(Data items)
────────────────

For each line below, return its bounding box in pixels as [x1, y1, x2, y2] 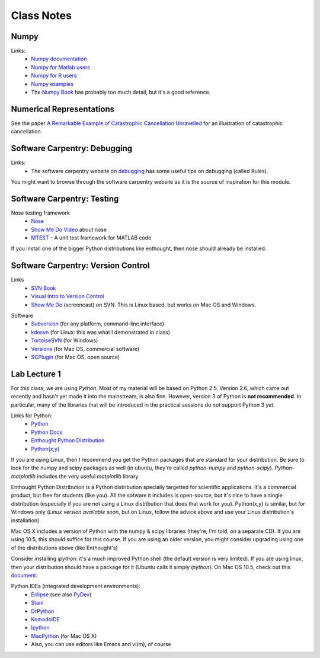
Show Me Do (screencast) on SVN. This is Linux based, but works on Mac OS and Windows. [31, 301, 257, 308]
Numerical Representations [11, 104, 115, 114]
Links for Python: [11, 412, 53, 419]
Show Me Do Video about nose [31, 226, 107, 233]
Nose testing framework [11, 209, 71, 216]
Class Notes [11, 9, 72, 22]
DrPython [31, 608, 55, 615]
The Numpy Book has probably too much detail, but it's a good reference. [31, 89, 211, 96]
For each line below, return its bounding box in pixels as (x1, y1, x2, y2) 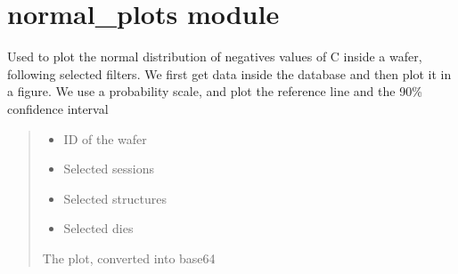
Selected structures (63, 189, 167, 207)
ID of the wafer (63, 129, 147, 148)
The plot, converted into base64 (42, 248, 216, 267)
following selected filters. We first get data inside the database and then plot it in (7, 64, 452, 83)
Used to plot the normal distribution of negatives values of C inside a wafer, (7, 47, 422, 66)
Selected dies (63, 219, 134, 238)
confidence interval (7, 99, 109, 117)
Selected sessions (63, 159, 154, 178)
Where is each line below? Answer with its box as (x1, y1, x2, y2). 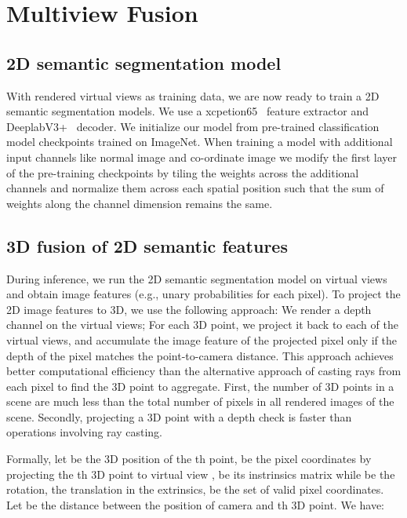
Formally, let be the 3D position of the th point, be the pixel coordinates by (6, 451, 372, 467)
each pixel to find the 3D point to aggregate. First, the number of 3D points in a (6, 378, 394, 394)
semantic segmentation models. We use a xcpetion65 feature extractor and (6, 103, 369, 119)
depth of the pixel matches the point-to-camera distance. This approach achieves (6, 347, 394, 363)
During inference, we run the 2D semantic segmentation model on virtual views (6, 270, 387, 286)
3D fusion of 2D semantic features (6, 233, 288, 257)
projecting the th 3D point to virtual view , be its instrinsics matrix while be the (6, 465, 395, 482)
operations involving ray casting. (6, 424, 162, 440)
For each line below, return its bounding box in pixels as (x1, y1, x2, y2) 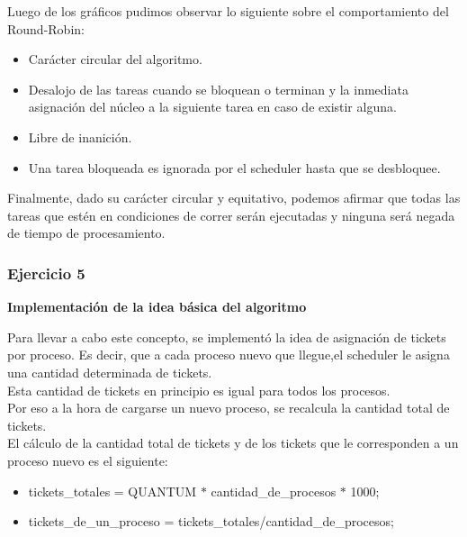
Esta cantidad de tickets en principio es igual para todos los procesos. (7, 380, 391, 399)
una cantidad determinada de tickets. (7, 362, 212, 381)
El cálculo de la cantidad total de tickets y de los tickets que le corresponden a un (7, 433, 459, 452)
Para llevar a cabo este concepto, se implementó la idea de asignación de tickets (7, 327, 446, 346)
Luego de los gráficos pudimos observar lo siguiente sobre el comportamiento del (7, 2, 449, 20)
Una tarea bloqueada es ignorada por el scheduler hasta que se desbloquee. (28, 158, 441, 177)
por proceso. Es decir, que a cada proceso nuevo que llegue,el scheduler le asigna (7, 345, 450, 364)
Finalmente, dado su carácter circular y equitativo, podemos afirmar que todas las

────────────────

Give again, word for word, every line from the one holding "Para llevar a" to the end of the data.

Para llevar a cabo este concepto, se implementó la idea de asignación de tickets (7, 327, 446, 346)
Luego de los gráficos pudimos observar lo siguiente sobre el comportamiento del (7, 2, 449, 20)
Una tarea bloqueada es ignorada por el scheduler hasta que se desbloquee. (28, 158, 441, 177)
por proceso. Es decir, que a cada proceso nuevo que llegue,el scheduler le asigna (7, 345, 450, 364)
Finalmente, dado su carácter circular y equitativo, podemos afirmar que todas las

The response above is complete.